Years on the production side taught us respect for the power and danger of organofluorine chemistry. Proper ventilation, strict personal protective equipment, and full tracking of residues are the only way to keep teams safe. We trained every plant technician not to cut corners on neutralization waste or containment. Accidents that harm people or the environment stay with you a long time, far more than any profit from a rushed job.

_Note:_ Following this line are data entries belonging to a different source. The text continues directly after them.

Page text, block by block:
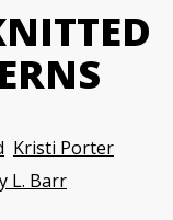
Kristi Porter
L. Barr
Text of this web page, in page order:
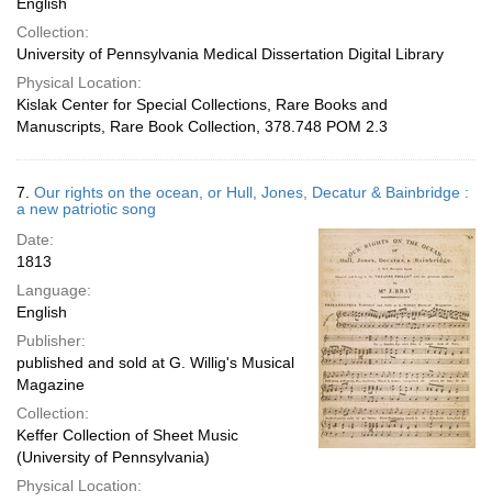
Collection:
University of Pennsylvania Medical Dissertation Digital Library
Physical Location:
Kislak Center for Special Collections, Rare Books and
Manuscripts, Rare Book Collection, 378.748 POM 2.3
7. Our rights on the ocean, or Hull, Jones, Decatur & Bainbridge :
a new patriotic song
Date:
1813
Language:
English
Publisher:
published and sold at G. Willig's Musical
Magazine
Collection:
Keffer Collection of Sheet Music
(University of Pennsylvania)
Physical Location:
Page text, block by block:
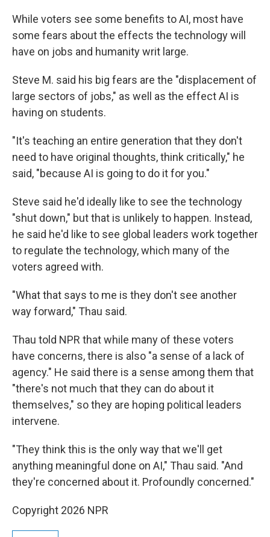
While voters see some benefits to AI, most have
some fears about the effects the technology will
have on jobs and humanity writ large.
Steve M. said his big fears are the "displacement of
large sectors of jobs," as well as the effect AI is
having on students.
"It's teaching an entire generation that they don't
need to have original thoughts, think critically," he
said, "because AI is going to do it for you."
Steve said he'd ideally like to see the technology
"shut down," but that is unlikely to happen. Instead,
he said he'd like to see global leaders work together
to regulate the technology, which many of the
voters agreed with.
"What that says to me is they don't see another
way forward," Thau said.
Thau told NPR that while many of these voters
have concerns, there is also "a sense of a lack of
agency." He said there is a sense among them that
"there's not much that they can do about it
themselves," so they are hoping political leaders
intervene.
"They think this is the only way that we'll get
anything meaningful done on AI," Thau said. "And
they're concerned about it. Profoundly concerned."
Copyright 2026 NPR
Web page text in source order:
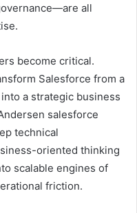
all
become critical.
Salesforce from a
a strategic business
salesforce
technical
oriented thinking
scalable engines of
friction.
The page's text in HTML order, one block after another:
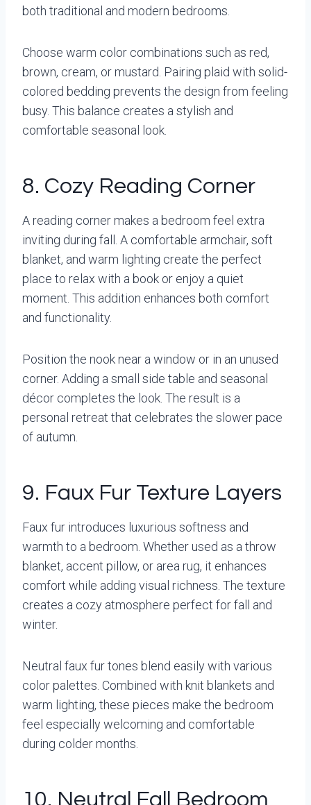
both traditional and modern bedrooms.
Choose warm color combinations such as red,
brown, cream, or mustard. Pairing plaid with solid-
colored bedding prevents the design from feeling
busy. This balance creates a stylish and
comfortable seasonal look.
8. Cozy Reading Corner
A reading corner makes a bedroom feel extra
inviting during fall. A comfortable armchair, soft
blanket, and warm lighting create the perfect
place to relax with a book or enjoy a quiet
moment. This addition enhances both comfort
and functionality.
Position the nook near a window or in an unused
corner. Adding a small side table and seasonal
décor completes the look. The result is a
personal retreat that celebrates the slower pace
of autumn.
9. Faux Fur Texture Layers
Faux fur introduces luxurious softness and
warmth to a bedroom. Whether used as a throw
blanket, accent pillow, or area rug, it enhances
comfort while adding visual richness. The texture
creates a cozy atmosphere perfect for fall and
winter.
Neutral faux fur tones blend easily with various
color palettes. Combined with knit blankets and
warm lighting, these pieces make the bedroom
feel especially welcoming and comfortable
during colder months.
10. Neutral Fall Bedroom
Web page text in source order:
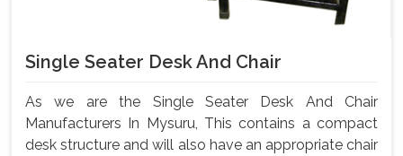
Single Seater Desk And Chair
As we are the Single Seater Desk And Chair
Manufacturers In Mysuru, This contains a compact
desk structure and will also have an appropriate chair
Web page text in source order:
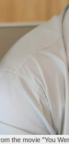
the movie "You
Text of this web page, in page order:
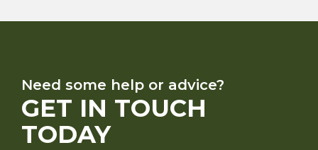
Need some help or advice?
GET IN TOUCH
TODAY
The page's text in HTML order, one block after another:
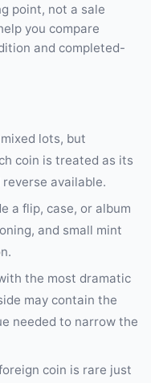
point, not a sale
you compare
and completed-
lots, but
coin is treated as its
available.
a flip, case, or album
and small mint
the most dramatic
may contain the
needed to narrow the
coin is rare just
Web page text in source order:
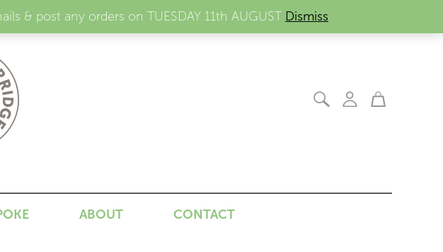
& post any orders on TUESDAY 11th AUGUST Dismiss
ABOUT CONTACT
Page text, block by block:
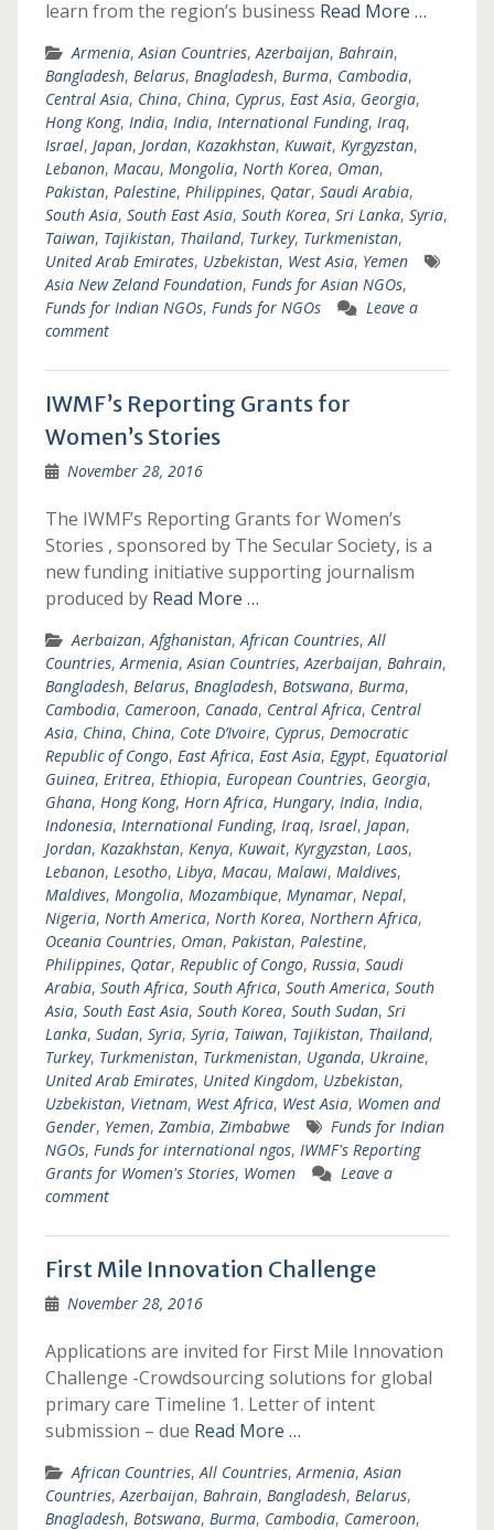
learn from the region’s business Read More …
Armenia,Asian Countries,Azerbaijan, Bahrain,
Bangladesh, Belarus, Bnagladesh, Burma, Cambodia,
Central Asia, China, China, Cyprus, East Asia, Georgia,
Hong Kong, India, India, International Funding, Iraq,
Israel, Japan, Jordan, Kazakhstan, Kuwait, Kyrgyzstan,
Lebanon, Macau, Mongolia, North Korea, Oman,
Pakistan, Palestine, Philippines, Qatar, Saudi Arabia,
South Asia, South East Asia, South Korea, Sri Lanka, Syria,
Taiwan, Tajikistan, Thailand, Turkey, Turkmenistan,
United Arab Emirates, Uzbekistan, West Asia, Yemen
Asia New Zeland Foundation, Funds for Asian NGOs,
Funds for Indian NGOs, Funds for NGOs
Leave a
comment
IWMF’s Reporting Grants for
Women’s Stories
November 28, 2016
The IWMF’s Reporting Grants for Women’s
Stories , sponsored by The Secular Society, is a
new funding initiative supporting journalism
produced by Read More …
Aerbaizan,Afghanistan,African Countries,All
Countries,Armenia,Asian Countries,Azerbaijan, Bahrain,
Bangladesh, Belarus, Bnagladesh, Botswana, Burma,
Cambodia, Cameroon, Canada, Central Africa, Central
Asia, China, China, Cote D’Ivoire, Cyprus, Democratic
Republic of Congo, East Africa, East Asia, Egypt, Equatorial
Guinea, Eritrea, Ethiopia, European Countries, Georgia,
Ghana, Hong Kong, Horn Africa, Hungary, India, India,
Indonesia, International Funding, Iraq, Israel, Japan,
Jordan, Kazakhstan, Kenya, Kuwait, Kyrgyzstan, Laos,
Lebanon, Lesotho, Libya, Macau, Malawi, Maldives,
Maldives, Mongolia, Mozambique, Mynamar, Nepal,
Nigeria, North America, North Korea, Northern Africa,
Oceania Countries, Oman, Pakistan, Palestine,
Philippines, Qatar, Republic of Congo, Russia, Saudi
Arabia, South Africa, South Africa, South America, South
Asia, South East Asia, South Korea, South Sudan, Sri
Lanka, Sudan, Syria, Syria, Taiwan, Tajikistan, Thailand,
Turkey, Turkmenistan, Turkmenistan, Uganda, Ukraine,
United Arab Emirates, United Kingdom, Uzbekistan,
Uzbekistan, Vietnam, West Africa, West Asia, Women and
Gender, Yemen, Zambia, Zimbabwe
Funds for Indian
NGOs, Funds for international ngos, IWMF's Reporting
Grants for Women's Stories, Women
Leave a
comment
First Mile Innovation Challenge
November 28, 2016
Applications are invited for First Mile Innovation
Challenge -Crowdsourcing solutions for global
primary care Timeline 1. Letter of intent
submission – due Read More …
African Countries,All Countries,Armenia,Asian
Countries,Azerbaijan, Bahrain, Bangladesh, Belarus,
Bnagladesh, Botswana, Burma, Cambodia, Cameroon,
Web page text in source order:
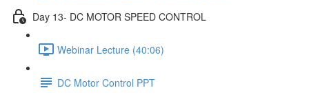
Day 13- DC MOTOR SPEED CONTROL
Webinar Lecture (40:06)
DC Motor Control PPT
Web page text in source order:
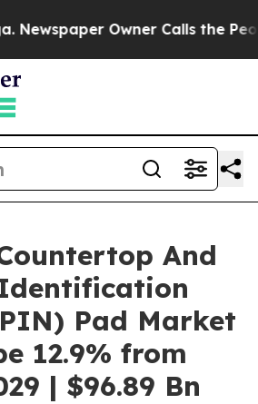
Owner Calls the People
And
Pad Market
12.9% from
| $96.89 Bn
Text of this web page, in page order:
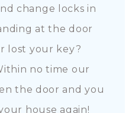
change locks in
at the door
lost your key?
no time our
the door and you
house again!
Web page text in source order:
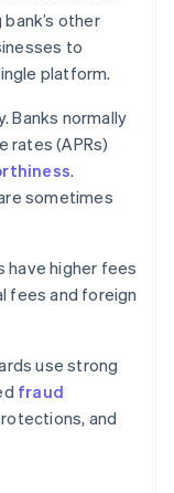
other
to
platform.
Banks normally
rates (APRs)
.
sometimes
have higher fees
fees and foreign
use strong
fraud
and
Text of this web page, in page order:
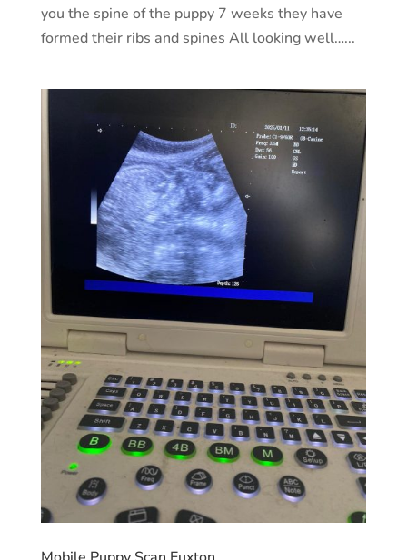
you the spine of the puppy 7 weeks they have
formed their ribs and spines All looking well…...
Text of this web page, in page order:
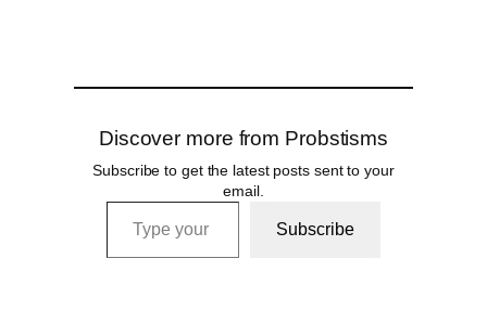
Discover more from Probstisms
Subscribe to get the latest posts sent to your
email.
Type your email…
Subscribe
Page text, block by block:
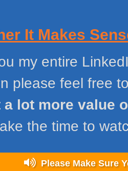
It Makes
my entire
please feel free
a lot more value
the time to
Please Make Sure
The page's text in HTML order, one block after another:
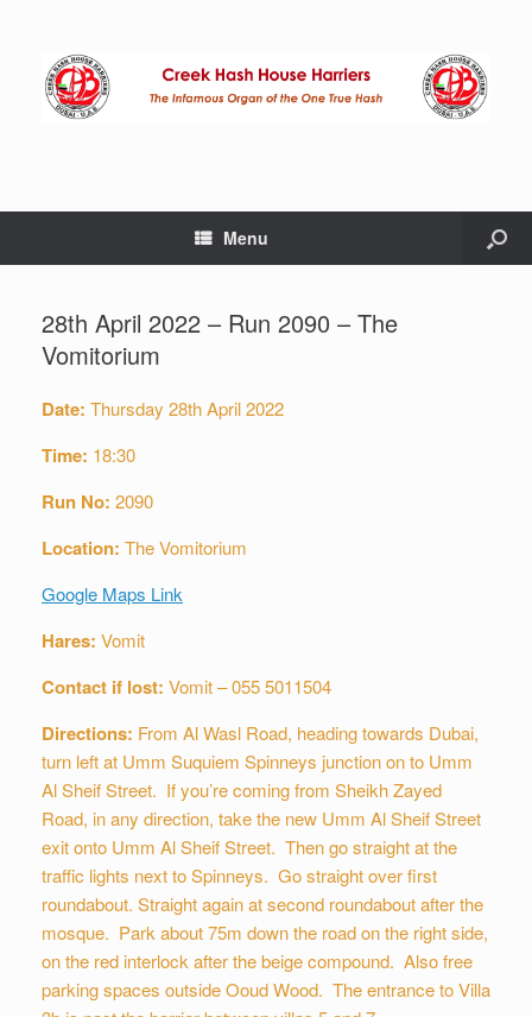
Menu
28th April 2022 – Run 2090 – The
Vomitorium
Date: Thursday 28th April 2022
Time: 18:30
Run No: 2090
Location: The Vomitorium
Google Maps Link
Hares: Vomit
Contact if lost: Vomit – 055 5011504
Directions: From Al Wasl Road, heading towards Dubai,
turn left at Umm Suquiem Spinneys junction on to Umm
Al Sheif Street. If you’re coming from Sheikh Zayed
Road, in any direction, take the new Umm Al Sheif Street
exit onto Umm Al Sheif Street. Then go straight at the
traffic lights next to Spinneys. Go straight over first
roundabout. Straight again at second roundabout after the
mosque. Park about 75m down the road on the right side,
on the red interlock after the beige compound. Also free
parking spaces outside Ooud Wood. The entrance to Villa

We saw the industry shift towards greater scrutiny of environmental impact, particularly over fluorinated product waste and volatile emissions. By investing in upgraded scrubber systems and closed transfer lines, we minimize worker exposure and reduce environmental release. Our solvents recovery program also cuts down on waste, and we continuously look for improved neutralization agents for any residual acids or organics produced during manufacturing. Over time, this culture of precaution positioned us as both a responsible neighbor in our community and a trusted supplier for brands prioritizing sustainability.
Sustainability also reaches upstream. We review all prospective raw material vendors to ensure reliable sourcing, as inconsistent supply means inconsistent product. For example, surprise moisture content in incoming feedstocks can dramatically change the profile of the finished ether. By collaborating directly with vendors, assisting them in meeting mutually accepted standards, and routinely checking incoming reagent purity, we flatten out many of these risks before they reach our line.
Overseeing the production of Heptafluoroisobutenyl Methyl Ether in a competitive, dynamic landscape requires a culture of honest assessment and constant learning. Our technical staff continue to monitor academic and industrial literature, cross-checking the latest reaction pathways and alternative raw materials, to keep our own process efficient and up to date. We frequently run parallel bench-scale trials with both classic and new process parameters, seeking incremental but steady boosts in product quality and output efficiency.
Trust in specialty chemical manufacturing grows from decades of meeting real-world performance criteria. In our facility, teams of operators, technical managers, and analytical specialists inspect every batch by hand and eye, never settling for “good enough.” Customers who work with us long-term expect not just purity, but transparency about occasional problems and willingness to find creative, fast fixes.
As new uses for Heptafluoroisobutenyl Methyl Ether emerge – in electronics, advanced materials, or green chemistry innovations – we keep lines of communication open. With a steady stream of technical advances and regulatory shifts challenging old assumptions, maintaining an agile, communicative, and quality-focused organization remains our best assurance. Seeing our products in some of the most demanding, safety-critical applications in the world provides the daily motivation to hold every run to the same uncompromising standard.